Margot Galvin is an artist living and working in Dublin. Her work explores ideas about place, home and
belonging. She uses psycho-geographical explorations of various locations to question how a ‘sense of
place’ or belonging is developed by how closely our current environment echoes our place of origin. These locations have varied from the Dodder river, the industrial landscape around Ringsend and the architecture of Dublin City. Other imagery draws on methods used to chart our experience of place. Some aspects evoke aerial photographs of topographical details, land masses and sea, while other details could be interpreted as ordnance survey maps and charts, seismic waves or weather map details. Margot graduated from NCAD in 2012 with a 1st Class honours degree in Fine Art print. She completed her Masters in Fine Art there in 2014 and is currently a member of ‘At Home’ artist group and The Black Church Print Studio, Dublin.

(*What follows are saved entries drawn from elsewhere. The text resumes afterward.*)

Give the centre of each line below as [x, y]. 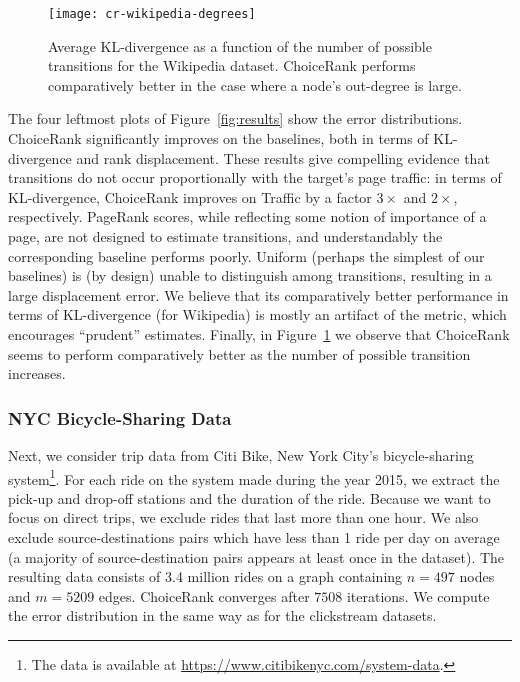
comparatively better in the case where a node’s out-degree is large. [255, 84]
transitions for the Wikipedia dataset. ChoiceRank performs [232, 65]
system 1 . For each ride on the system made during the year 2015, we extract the [254, 477]
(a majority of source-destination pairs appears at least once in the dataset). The [256, 556]
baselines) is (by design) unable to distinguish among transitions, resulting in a [250, 275]
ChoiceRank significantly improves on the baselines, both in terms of [218, 138]
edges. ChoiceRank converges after [204, 595]
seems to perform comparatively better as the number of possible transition [239, 353]
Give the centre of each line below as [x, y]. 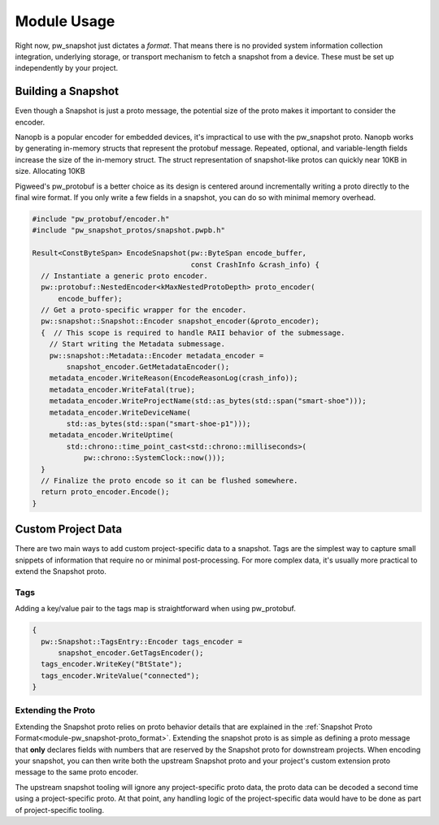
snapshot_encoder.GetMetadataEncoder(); [148, 367]
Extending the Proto [55, 710]
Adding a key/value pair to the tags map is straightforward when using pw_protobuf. [155, 609]
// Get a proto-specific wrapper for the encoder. [144, 310]
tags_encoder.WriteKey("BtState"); [112, 664]
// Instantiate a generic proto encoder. [125, 276]
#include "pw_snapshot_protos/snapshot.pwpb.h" [128, 230]
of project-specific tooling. [60, 810]
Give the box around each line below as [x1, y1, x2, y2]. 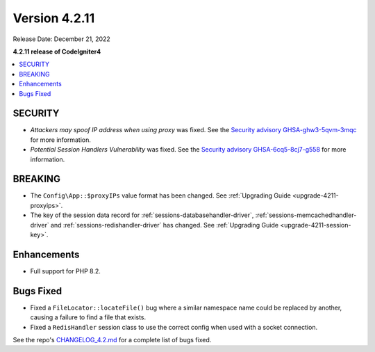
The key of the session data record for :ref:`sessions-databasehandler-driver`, [30, 211, 254, 219]
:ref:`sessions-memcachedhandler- [255, 211, 357, 219]
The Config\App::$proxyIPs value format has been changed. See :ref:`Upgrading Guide [30, 191, 291, 200]
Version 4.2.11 [12, 10, 95, 26]
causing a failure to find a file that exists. [30, 313, 147, 321]
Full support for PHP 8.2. [30, 266, 101, 275]
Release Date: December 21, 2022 [12, 35, 110, 43]
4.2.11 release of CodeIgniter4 [12, 47, 101, 56]
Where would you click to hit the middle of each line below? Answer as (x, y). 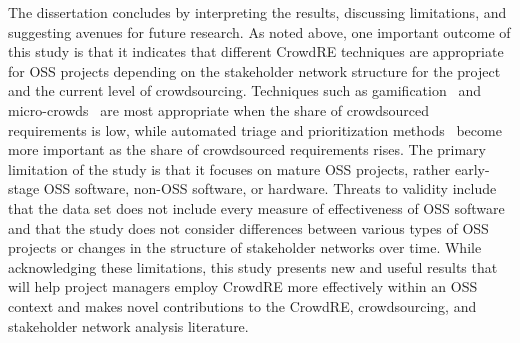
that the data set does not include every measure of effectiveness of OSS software (256, 207)
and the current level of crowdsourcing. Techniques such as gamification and (244, 90)
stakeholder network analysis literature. (128, 325)
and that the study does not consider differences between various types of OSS (248, 227)
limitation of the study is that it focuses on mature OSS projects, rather (229, 168)
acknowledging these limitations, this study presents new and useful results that (253, 266)
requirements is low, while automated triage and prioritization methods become (255, 129)
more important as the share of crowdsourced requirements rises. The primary (247, 149)
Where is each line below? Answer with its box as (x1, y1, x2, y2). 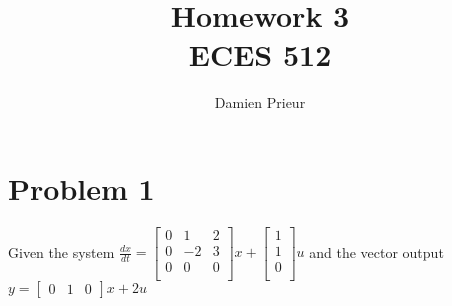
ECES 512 (188, 34, 332, 75)
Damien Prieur (214, 92, 306, 113)
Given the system (8, 241, 115, 262)
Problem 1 (8, 167, 155, 208)
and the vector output (309, 241, 444, 262)
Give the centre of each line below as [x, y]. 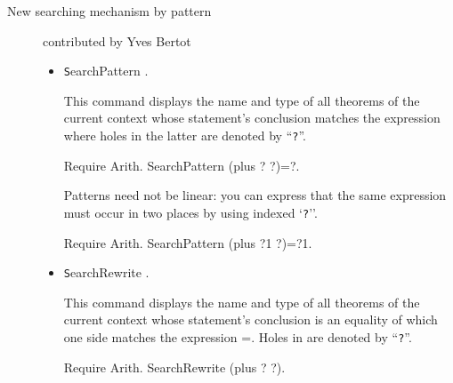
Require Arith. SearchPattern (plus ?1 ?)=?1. [188, 242]
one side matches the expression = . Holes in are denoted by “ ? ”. [238, 336]
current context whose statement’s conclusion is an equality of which [251, 319]
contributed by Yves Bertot [117, 40]
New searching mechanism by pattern [109, 11]
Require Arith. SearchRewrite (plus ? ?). [174, 367]
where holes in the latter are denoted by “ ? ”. [185, 136]
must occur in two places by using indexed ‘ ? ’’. [190, 212]
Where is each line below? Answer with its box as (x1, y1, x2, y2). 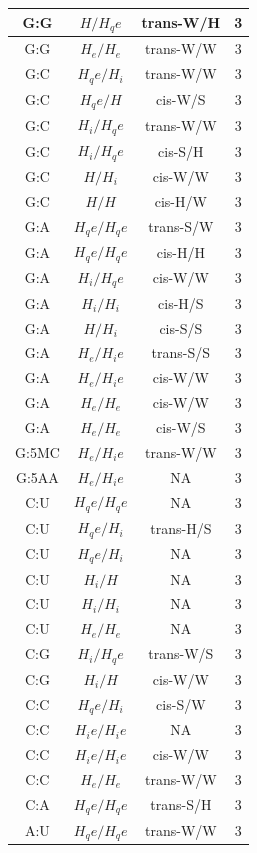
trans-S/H (150, 794, 212, 815)
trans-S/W (148, 215, 214, 236)
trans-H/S (150, 517, 212, 538)
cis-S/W (156, 694, 206, 715)
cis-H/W (154, 190, 207, 211)
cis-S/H (158, 140, 204, 161)
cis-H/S (158, 292, 204, 313)
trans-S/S (151, 342, 211, 363)
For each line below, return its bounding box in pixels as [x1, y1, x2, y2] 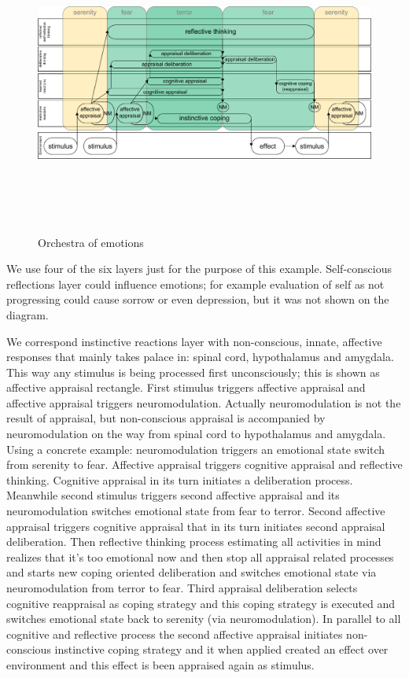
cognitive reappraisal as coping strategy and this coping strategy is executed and [6, 595, 396, 611]
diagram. [6, 306, 49, 322]
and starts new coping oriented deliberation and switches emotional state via [6, 564, 377, 580]
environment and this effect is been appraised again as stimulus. [6, 656, 315, 672]
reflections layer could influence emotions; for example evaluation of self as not [6, 275, 385, 292]
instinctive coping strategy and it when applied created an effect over [54, 641, 389, 658]
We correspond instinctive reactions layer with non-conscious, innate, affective [6, 333, 382, 349]
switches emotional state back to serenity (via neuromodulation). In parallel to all [6, 610, 401, 627]
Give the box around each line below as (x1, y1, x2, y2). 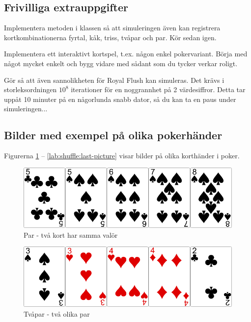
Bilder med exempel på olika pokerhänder (4, 127, 223, 143)
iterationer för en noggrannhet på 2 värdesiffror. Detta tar (71, 84, 246, 95)
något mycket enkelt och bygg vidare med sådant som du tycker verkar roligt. (4, 58, 238, 68)
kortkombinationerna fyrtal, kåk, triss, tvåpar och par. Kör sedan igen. (4, 32, 217, 42)
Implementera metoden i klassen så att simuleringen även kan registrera (4, 23, 221, 33)
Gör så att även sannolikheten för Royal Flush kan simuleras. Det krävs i (4, 74, 224, 85)
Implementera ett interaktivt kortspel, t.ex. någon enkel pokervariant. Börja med (4, 49, 248, 59)
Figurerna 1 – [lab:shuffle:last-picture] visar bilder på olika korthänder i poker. (4, 150, 240, 161)
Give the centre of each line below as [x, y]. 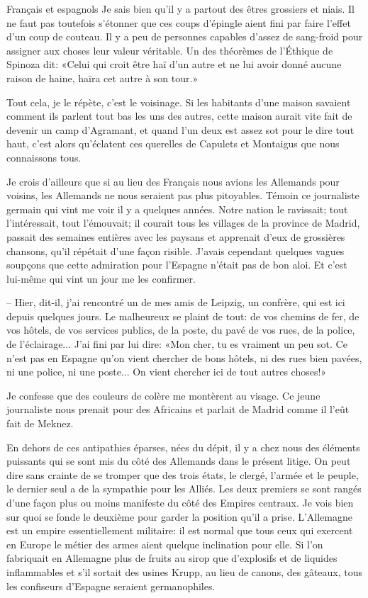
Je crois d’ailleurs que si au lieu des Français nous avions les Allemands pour [173, 181]
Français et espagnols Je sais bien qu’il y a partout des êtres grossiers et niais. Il [181, 9]
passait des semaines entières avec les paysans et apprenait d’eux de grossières [176, 236]
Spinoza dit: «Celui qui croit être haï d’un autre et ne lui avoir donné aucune [174, 64]
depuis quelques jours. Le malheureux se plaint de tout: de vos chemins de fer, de [183, 316]
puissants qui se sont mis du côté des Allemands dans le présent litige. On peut [179, 461]
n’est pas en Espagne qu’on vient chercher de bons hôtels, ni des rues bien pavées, [184, 357]
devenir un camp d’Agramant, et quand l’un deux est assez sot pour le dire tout [180, 129]
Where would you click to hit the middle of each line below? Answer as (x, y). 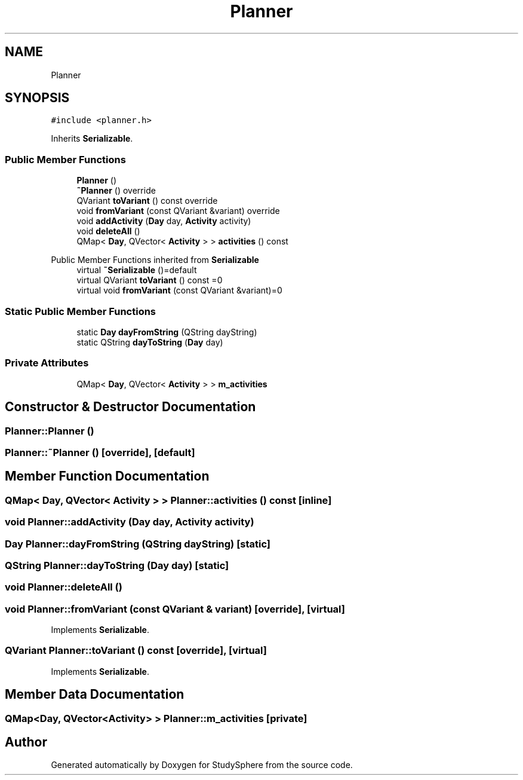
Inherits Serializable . (92, 139)
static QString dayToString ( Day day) (150, 342)
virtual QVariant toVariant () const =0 (150, 280)
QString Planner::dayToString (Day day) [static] (117, 565)
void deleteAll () (108, 231)
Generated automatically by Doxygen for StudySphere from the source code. (202, 765)
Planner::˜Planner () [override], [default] (100, 452)
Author (26, 742)
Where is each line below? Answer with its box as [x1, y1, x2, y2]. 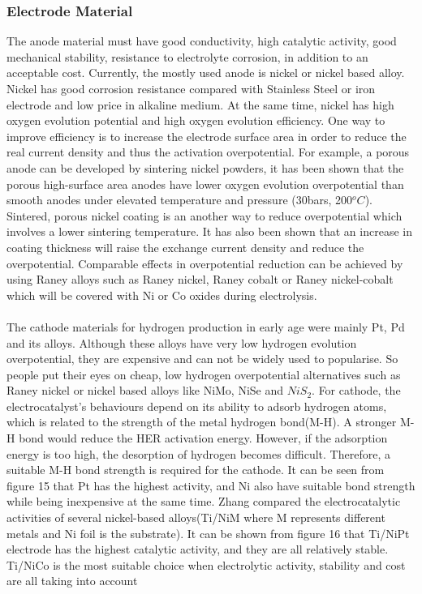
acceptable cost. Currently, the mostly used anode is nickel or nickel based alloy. [6, 64, 405, 81]
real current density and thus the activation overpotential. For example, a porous [6, 143, 410, 160]
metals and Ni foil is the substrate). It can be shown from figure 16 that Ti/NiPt [6, 524, 410, 541]
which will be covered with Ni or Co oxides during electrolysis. [6, 286, 317, 303]
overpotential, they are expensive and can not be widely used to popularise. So [6, 350, 398, 367]
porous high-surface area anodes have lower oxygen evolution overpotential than [6, 175, 404, 192]
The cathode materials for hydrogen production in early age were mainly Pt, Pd [6, 318, 405, 335]
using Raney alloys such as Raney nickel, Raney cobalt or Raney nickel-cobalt [6, 271, 394, 288]
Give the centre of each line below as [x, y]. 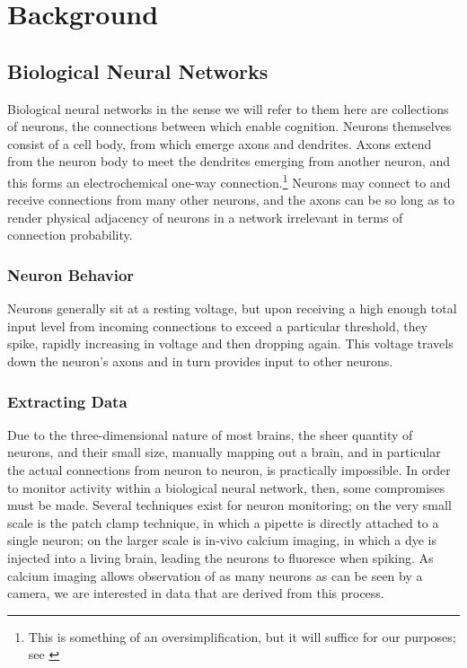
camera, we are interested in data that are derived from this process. [196, 593]
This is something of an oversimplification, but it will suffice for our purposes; [242, 636]
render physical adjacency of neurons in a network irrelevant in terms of [205, 217]
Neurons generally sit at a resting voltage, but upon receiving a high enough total [232, 308]
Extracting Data [67, 401]
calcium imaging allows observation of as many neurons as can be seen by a [215, 575]
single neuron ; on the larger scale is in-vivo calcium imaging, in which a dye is [222, 540]
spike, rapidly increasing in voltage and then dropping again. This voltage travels [230, 343]
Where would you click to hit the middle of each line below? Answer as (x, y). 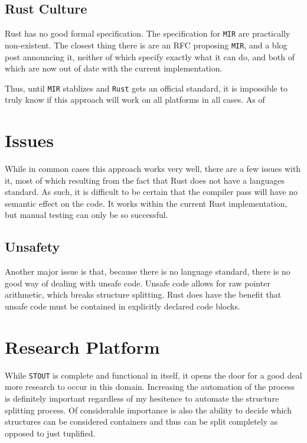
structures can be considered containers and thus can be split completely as (141, 421)
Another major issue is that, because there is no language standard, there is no (148, 271)
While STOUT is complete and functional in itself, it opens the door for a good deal (153, 375)
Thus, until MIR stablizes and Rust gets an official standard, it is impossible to (146, 88)
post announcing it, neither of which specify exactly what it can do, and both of (150, 56)
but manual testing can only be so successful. (86, 215)
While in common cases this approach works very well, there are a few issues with (153, 169)
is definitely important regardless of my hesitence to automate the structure (142, 398)
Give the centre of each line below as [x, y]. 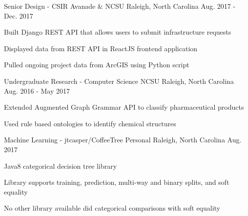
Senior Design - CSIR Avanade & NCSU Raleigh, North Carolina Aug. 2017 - [120, 6]
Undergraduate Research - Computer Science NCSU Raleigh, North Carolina [119, 81]
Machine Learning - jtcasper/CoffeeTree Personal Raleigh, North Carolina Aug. [123, 140]
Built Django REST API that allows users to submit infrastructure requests [118, 32]
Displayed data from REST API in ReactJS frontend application [101, 48]
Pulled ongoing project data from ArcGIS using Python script [97, 65]
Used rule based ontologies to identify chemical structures [90, 123]
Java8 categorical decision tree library [61, 166]
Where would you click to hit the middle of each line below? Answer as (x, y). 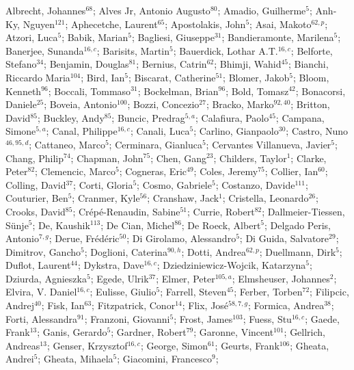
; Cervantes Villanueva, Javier (269, 144)
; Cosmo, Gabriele (174, 184)
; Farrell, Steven (193, 292)
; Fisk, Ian (63, 305)
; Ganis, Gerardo (72, 332)
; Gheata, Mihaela (76, 359)
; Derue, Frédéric (84, 238)
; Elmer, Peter (186, 278)
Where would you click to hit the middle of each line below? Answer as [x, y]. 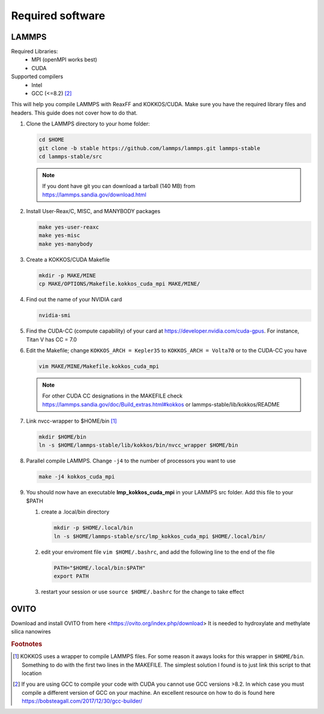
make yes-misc [59, 235]
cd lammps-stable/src [70, 156]
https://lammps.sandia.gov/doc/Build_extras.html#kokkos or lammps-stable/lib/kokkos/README [161, 404]
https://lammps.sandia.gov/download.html [94, 195]
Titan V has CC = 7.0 [52, 339]
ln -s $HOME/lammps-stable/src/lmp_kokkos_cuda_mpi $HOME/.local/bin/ [160, 536]
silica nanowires [31, 632]
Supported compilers [37, 77]

She has exhibited in the RHA and RUA annual exhibitions, Cairde Visual, RUA RED Open, Galway Arts Festival, and more recently Draiocht ‘Making Art Print’ as an invited artist. Her work is held in AXA, OPW, Law Society of Ireland, Dean Hotel collection as well as many private collections.


Des Kenny is a multi-disciplinary artist from Dublin. He has been a member of Graphic Studio Dublin for
over twenty years, working in a wide range of printmaking techniques including screenprint, lithography,
etching and mono-print. His practice has also evolved to include sculpture, painting, photography and
digital media. He has exhibited widely, including solo shows at Solstice Arts Centre (2012), Draiocht Arts
Centre (2011) and group shows at Tallaght University Hospital (2008), Pallas Projects (2008), The Lab
(2006), Marketplace Arts Centre, Armagh (2005) and Watergate Theatre, Kilkenny (2005). Kenny has taken
part in several residencies. He was artist in residence at Draiocht Arts Centre in 2003 and at Prince of
Wales Drawing Studio, London in 2001.


Grace Ryan is a multidisciplinary artist based in Dublin. She recently graduated with a degree in Fine Art
Print from the National College of Art and Design in 2023. Since graduating she received the Black Church
Print Studio graduate award, as well as featuring in the RDS Visual Arts Awards in IMMA. Her work presents itself through the mediums of expanded printmaking, sculpture and installation. Indebted to the
idea of the hybrid as a vessel for transgression, her practice looks at themes of symbolism, female
subjectivity, mythology, gender roles and transmutation. Throughout Grace’s practice, she explores the
ways in which material culture and gendered objects shape art reception and can provoke sublime or
visceral experiences in viewers. Through purposeful displacement and altering of norms and aesthetics, the objects in Grace’s work are seen to upset the patriarchal systems in place. Her uncanny installations, invite the viewer to reconsider the boundaries of desire and disgust, as a mode of engagement and critique with social, gendered and material histories.